# Anyone else buried in snow?!



## Eiros (Jun 30, 2011)

We got over a foot of snow last night and with the -30F windchill, we have some serious winter here!!




































Sent from Petguide.com Free App


----------



## MichaelE (Dec 15, 2012)

We got around 10". -30°F windchill here too. It's -6°F outside right now.

Bundle up.


----------



## LaRen616 (Mar 4, 2010)

We are -16 but the weather channel says it feels like -38. :wild:

I am so sick of the snow, I never want to see it again!


----------



## katro (Feb 26, 2013)

Yep, the "feels like" temp is -34. I had to go out and shovel the snow away from the back door (the wind blew up some pretty giant snow drifts) a few hours ago. Ralphie went out for a few minutes, then bolted to go back in. I was wearing thick socks and snow boots and my toes are STILL cold!


----------



## gsdlover91 (Jul 21, 2012)

Buried in snow up to my knees, wind gusting at 30mph....and -40 wind chills. So over this winter.... :help:


----------



## trcy (Mar 1, 2013)

No, I'm in southern California. We are still wearing t-shirts. Although they are saying we are going to get some colder weather. 

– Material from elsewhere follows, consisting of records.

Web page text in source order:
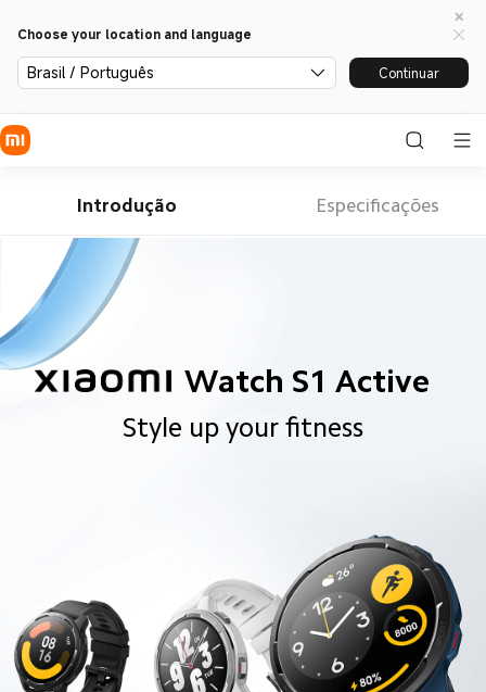
Choose your location and language
Brasil / Português Continuar
Introdução Especificações
Watch S1 Active
Style up your fitness
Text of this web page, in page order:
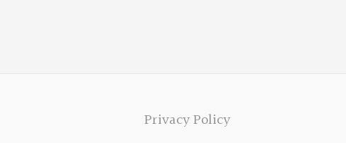
Privacy Policy
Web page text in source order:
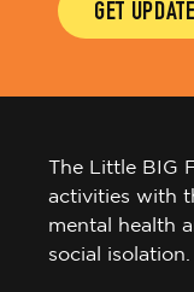
GET
The Little BIG
activities with
mental health
social isolation.
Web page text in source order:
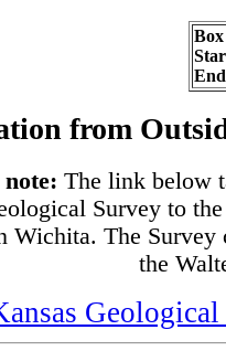
from
note: The link below
Survey to
Wichita. The Survey
the

Our high is suppose to hit 65. If we want to see snow we usually have to go to it. Every once in a while we do get snow though. The last time was in 2008. It lasted like 2 days. It was crazy...


----------



## GSDlover143 (Nov 8, 2013)

trcy said:


> No, I'm in southern California. We are still wearing t-shirts. Although they are saying we are going to get some colder weather.
> 
> Our high is suppose to hit 65. If we want to see snow we usually have to go to it. Every once in a while we do get snow though. The last time was in 2008. It lasted like 2 days. It was crazy...


Haha I'm in SoCal too. Its nice and warm: p

Sent from Petguide.com Free App


----------



## Eiros (Jun 30, 2011)

I usually like winter (though Cali weather is always lovely too lol) but this is just too much!! Glad we had a snow day at work and didn't have to drive in... I'd not have made it very far! 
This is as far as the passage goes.